■ Extracted records:
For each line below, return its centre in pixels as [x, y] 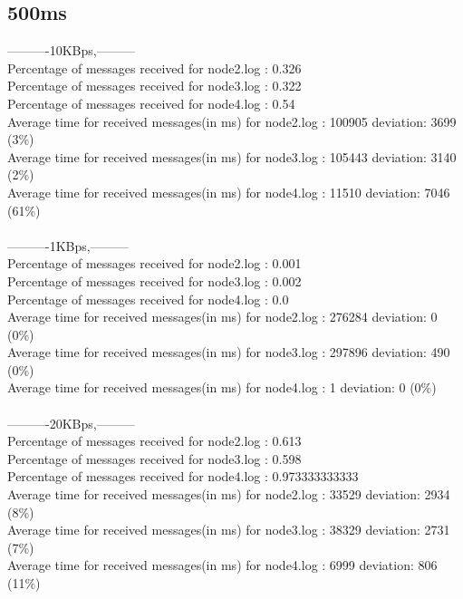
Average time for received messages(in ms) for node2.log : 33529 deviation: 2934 [229, 494]
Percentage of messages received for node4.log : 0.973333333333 [183, 476]
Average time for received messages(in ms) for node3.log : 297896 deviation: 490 [229, 352]
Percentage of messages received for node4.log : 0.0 [148, 299]
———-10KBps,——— [71, 50]
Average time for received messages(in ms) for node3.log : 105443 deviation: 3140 [232, 156]
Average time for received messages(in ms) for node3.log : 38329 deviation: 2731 [229, 530]
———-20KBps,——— [71, 423]
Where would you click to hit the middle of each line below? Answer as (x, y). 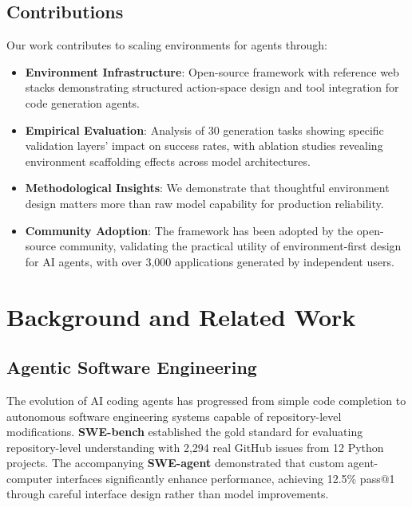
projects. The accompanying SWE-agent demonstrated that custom (175, 463)
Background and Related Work (181, 316)
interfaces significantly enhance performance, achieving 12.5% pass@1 (226, 478)
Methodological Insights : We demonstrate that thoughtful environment (207, 188)
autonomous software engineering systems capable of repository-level (174, 416)
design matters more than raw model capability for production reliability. (204, 203)
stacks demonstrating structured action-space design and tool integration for (212, 87)
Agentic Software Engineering (132, 367)
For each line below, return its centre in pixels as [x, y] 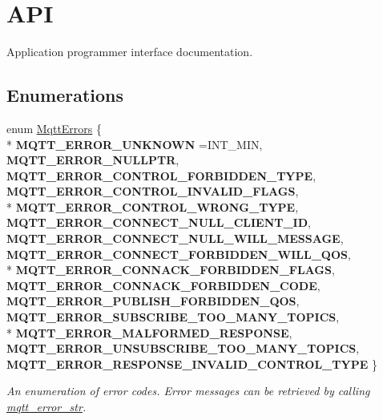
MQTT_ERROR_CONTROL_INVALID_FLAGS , [153, 191]
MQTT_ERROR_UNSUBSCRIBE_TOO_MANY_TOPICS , [183, 348]
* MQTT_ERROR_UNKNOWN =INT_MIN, [135, 144]
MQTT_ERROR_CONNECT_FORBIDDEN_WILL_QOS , [179, 254]
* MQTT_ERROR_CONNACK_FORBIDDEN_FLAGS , [171, 270]
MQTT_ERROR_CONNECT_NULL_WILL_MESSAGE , [175, 238]
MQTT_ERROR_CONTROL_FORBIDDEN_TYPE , [161, 175]
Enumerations [65, 95]
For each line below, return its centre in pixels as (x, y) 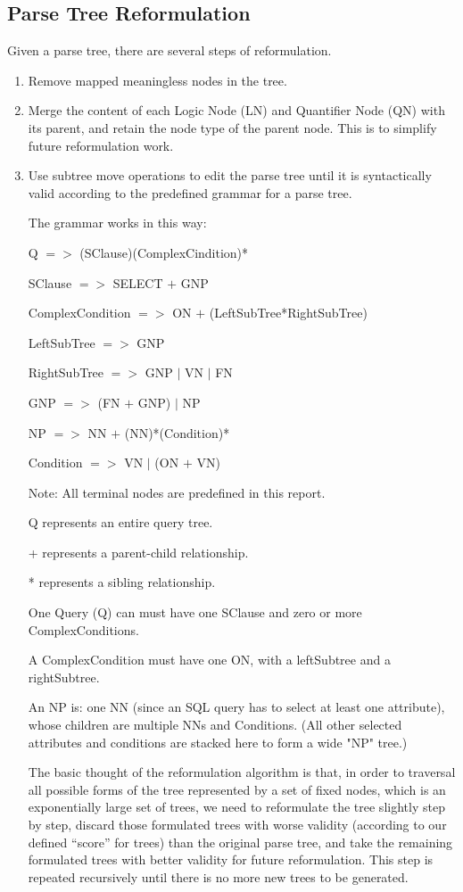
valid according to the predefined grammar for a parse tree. (190, 192)
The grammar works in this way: (117, 223)
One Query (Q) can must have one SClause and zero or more (195, 612)
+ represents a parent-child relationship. (138, 552)
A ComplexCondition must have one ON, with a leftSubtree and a (209, 660)
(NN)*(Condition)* (177, 432)
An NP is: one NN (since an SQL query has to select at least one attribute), (236, 707)
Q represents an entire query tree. (120, 522)
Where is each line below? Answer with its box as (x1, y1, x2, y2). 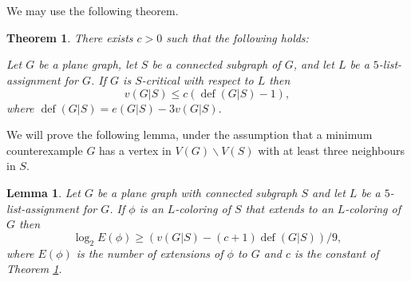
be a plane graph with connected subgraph (97, 184, 298, 200)
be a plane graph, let (38, 56, 137, 73)
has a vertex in (99, 141, 172, 158)
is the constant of (294, 244, 379, 261)
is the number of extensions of (76, 244, 223, 261)
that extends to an (245, 200, 334, 216)
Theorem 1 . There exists (6, 29, 133, 46)
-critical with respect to (141, 71, 254, 88)
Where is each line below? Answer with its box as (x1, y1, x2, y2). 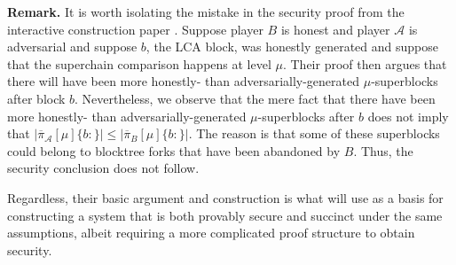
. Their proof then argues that (282, 54, 447, 73)
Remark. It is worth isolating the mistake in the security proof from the (7, 3, 405, 20)
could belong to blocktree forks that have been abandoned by (7, 141, 341, 160)
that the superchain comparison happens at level (7, 54, 271, 73)
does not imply (367, 106, 449, 125)
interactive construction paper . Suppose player (7, 19, 263, 38)
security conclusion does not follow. (7, 159, 200, 177)
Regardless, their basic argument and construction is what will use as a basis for (7, 188, 444, 207)
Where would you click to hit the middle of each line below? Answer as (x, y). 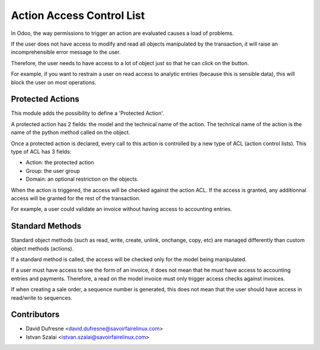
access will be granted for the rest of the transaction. (76, 198)
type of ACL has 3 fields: (41, 152)
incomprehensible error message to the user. (66, 52)
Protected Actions (45, 99)
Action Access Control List (78, 15)
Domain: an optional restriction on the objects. (82, 179)
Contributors (35, 315)
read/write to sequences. (41, 298)
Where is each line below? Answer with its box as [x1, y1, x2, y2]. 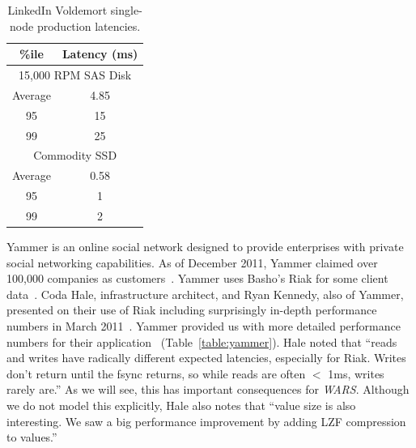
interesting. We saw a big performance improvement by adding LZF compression [6, 412, 406, 429]
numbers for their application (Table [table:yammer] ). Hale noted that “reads [6, 333, 397, 350]
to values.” [6, 429, 57, 446]
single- [110, 2, 142, 18]
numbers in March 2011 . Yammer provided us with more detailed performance [6, 318, 401, 334]
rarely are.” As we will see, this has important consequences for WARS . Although [6, 381, 410, 398]
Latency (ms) [62, 45, 138, 62]
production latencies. [36, 17, 141, 34]
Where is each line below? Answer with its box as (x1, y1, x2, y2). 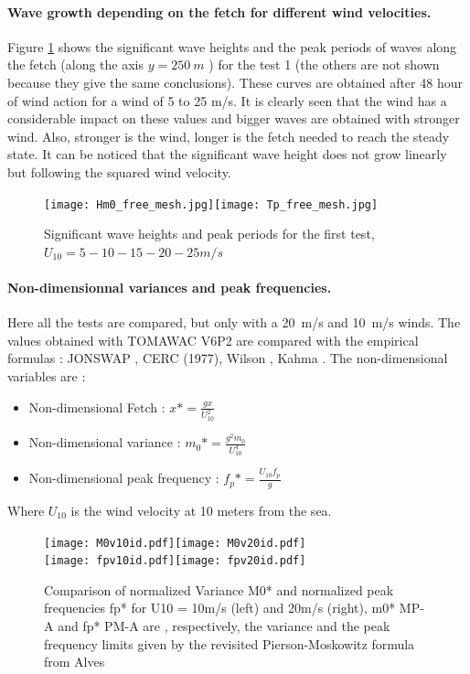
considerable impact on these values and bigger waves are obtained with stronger (7, 109, 460, 128)
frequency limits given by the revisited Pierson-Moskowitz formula (44, 634, 415, 653)
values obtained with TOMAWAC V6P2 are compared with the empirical (7, 330, 419, 349)
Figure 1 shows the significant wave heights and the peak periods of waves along (7, 37, 457, 56)
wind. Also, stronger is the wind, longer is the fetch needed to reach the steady (7, 126, 450, 145)
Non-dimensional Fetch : (28, 397, 166, 416)
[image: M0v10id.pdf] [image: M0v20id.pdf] (44, 536, 306, 550)
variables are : (7, 366, 86, 385)
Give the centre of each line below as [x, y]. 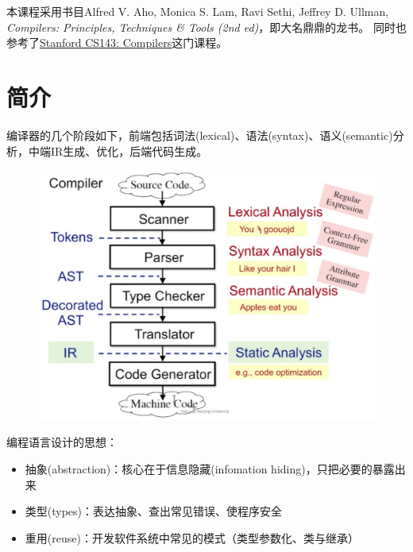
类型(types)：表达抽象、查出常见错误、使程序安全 [154, 511]
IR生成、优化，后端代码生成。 [129, 151]
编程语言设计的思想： [62, 442]
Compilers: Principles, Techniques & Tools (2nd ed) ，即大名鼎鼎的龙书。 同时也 [206, 27]
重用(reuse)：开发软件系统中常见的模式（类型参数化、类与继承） [192, 537]
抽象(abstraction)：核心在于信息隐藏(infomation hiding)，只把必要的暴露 [210, 468]
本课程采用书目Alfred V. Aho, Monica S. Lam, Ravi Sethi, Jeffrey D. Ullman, [198, 11]
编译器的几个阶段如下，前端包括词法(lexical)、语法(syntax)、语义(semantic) [200, 135]
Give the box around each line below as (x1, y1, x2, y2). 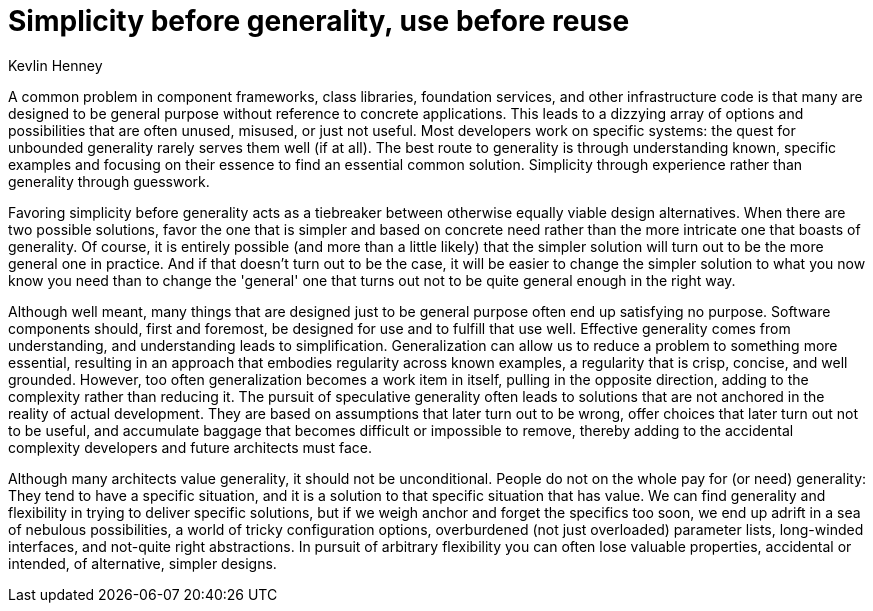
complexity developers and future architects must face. (8, 438, 372, 456)
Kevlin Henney (8, 56, 103, 74)
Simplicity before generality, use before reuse (8, 4, 630, 38)
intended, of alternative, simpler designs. (8, 554, 277, 572)
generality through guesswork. (8, 172, 210, 190)
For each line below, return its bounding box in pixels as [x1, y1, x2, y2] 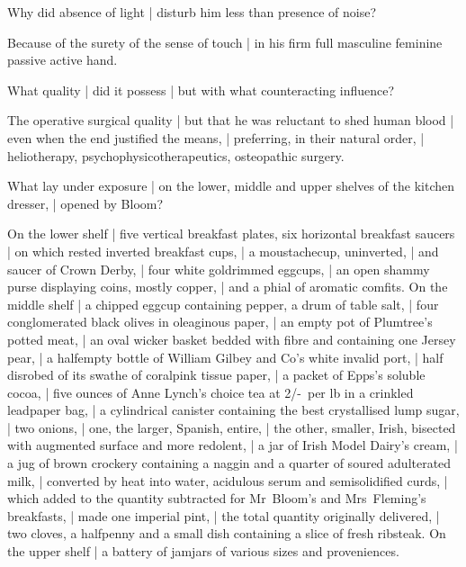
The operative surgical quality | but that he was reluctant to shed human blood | [7, 111, 454, 130]
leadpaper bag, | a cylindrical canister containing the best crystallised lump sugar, [7, 400, 460, 419]
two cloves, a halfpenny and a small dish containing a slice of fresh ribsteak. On [7, 524, 446, 543]
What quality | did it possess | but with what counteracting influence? [7, 80, 395, 99]
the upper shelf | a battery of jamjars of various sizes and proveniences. [7, 542, 399, 561]
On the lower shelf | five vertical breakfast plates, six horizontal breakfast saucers [7, 224, 455, 243]
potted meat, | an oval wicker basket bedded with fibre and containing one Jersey [7, 329, 456, 348]
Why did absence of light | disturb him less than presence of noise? [7, 3, 377, 21]
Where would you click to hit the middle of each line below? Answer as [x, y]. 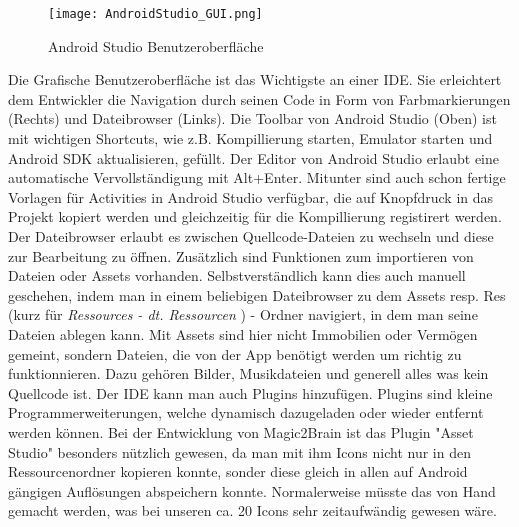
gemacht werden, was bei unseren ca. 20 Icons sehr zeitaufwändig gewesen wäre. [252, 510]
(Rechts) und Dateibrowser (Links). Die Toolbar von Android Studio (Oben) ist [252, 118]
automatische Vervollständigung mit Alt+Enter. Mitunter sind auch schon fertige [257, 177]
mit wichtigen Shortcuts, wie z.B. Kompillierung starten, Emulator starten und [250, 138]
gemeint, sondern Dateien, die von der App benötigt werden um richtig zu [235, 353]
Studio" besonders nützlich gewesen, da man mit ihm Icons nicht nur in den [239, 451]
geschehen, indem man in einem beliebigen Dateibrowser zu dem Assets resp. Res [257, 294]
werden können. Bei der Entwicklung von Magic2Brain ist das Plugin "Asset [241, 431]
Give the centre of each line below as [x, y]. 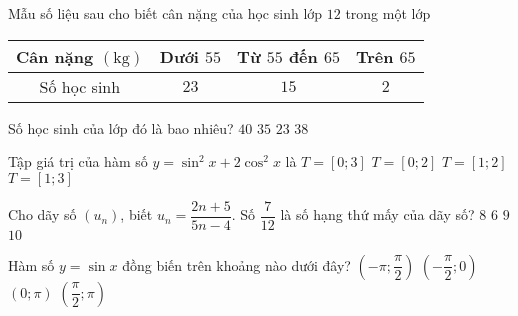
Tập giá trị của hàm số [78, 161]
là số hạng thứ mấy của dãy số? [377, 214]
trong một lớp [388, 13]
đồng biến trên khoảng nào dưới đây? [236, 264]
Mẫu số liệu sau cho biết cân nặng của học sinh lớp [165, 13]
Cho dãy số [42, 214]
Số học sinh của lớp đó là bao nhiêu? [121, 127]
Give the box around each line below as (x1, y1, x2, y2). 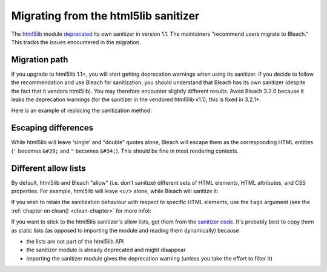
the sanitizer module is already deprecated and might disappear (26, 246, 186, 254)
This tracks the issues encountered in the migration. (11, 38, 141, 45)
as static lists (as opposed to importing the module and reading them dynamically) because (11, 227, 239, 234)
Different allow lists (11, 163, 86, 173)
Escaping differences (11, 123, 94, 133)
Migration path (11, 55, 68, 65)
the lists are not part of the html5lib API (26, 237, 124, 245)
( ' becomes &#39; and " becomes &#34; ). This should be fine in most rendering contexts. (11, 147, 239, 154)
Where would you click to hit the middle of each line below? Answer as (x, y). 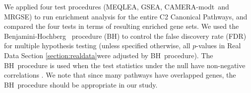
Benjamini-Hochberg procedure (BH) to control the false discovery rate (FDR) (125, 36)
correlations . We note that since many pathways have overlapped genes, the (120, 75)
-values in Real (219, 46)
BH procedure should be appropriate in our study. (81, 84)
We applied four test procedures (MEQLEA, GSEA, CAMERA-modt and (117, 6)
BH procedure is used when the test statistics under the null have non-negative (125, 65)
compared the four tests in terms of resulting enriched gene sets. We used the (122, 26)
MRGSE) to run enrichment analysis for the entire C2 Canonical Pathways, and (126, 16)
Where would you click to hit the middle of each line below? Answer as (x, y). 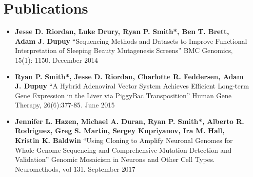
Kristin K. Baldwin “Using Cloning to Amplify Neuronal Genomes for (124, 140)
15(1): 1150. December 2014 (56, 60)
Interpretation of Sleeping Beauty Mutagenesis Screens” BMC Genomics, (124, 50)
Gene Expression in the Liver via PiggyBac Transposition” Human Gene (123, 95)
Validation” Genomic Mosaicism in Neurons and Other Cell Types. (115, 159)
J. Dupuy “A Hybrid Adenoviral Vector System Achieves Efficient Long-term (132, 86)
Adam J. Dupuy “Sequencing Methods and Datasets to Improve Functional (131, 41)
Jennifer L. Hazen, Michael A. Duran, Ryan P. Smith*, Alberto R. (129, 121)
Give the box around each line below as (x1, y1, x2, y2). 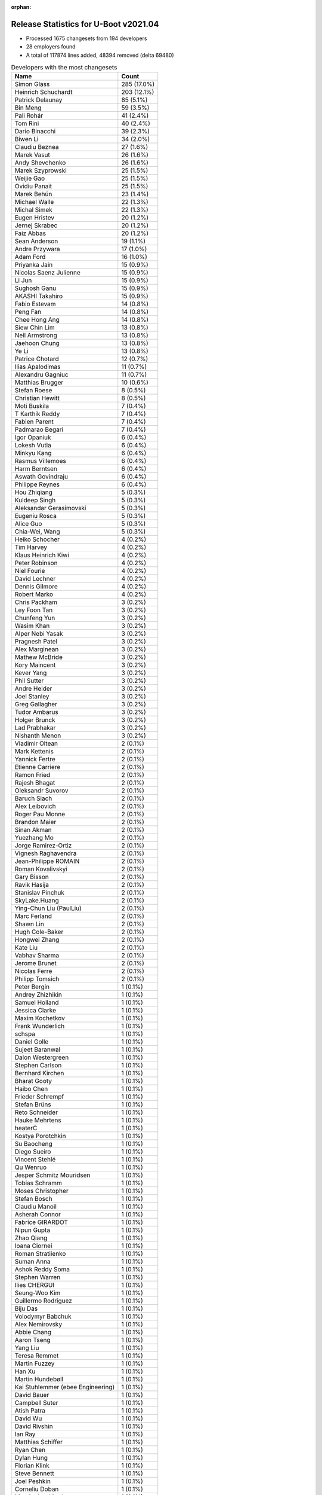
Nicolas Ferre (14, 967, 52, 975)
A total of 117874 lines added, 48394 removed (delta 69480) (26, 51, 174, 59)
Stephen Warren (14, 1273, 61, 1282)
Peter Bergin (14, 983, 50, 991)
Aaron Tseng (14, 1336, 51, 1344)
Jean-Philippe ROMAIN (14, 857, 80, 865)
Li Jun (14, 276, 32, 285)
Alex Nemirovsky (14, 1320, 63, 1329)
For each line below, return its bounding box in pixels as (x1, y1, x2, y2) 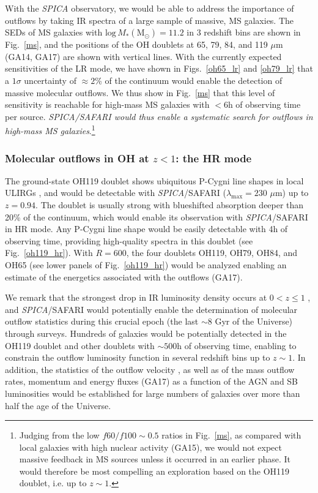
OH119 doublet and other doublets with (5, 339, 155, 352)
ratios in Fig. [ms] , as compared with (161, 429, 301, 442)
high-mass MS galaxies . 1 (5, 122, 95, 137)
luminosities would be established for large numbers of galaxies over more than (5, 386, 300, 399)
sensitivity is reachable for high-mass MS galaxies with (5, 98, 210, 111)
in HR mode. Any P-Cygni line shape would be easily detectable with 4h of (5, 222, 288, 235)
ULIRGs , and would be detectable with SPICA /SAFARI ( (5, 186, 226, 199)
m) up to (275, 186, 309, 199)

■ Required work:
Please give the number of lines above in which the word "gewesen" appears, without any other text.

■ Your response:
2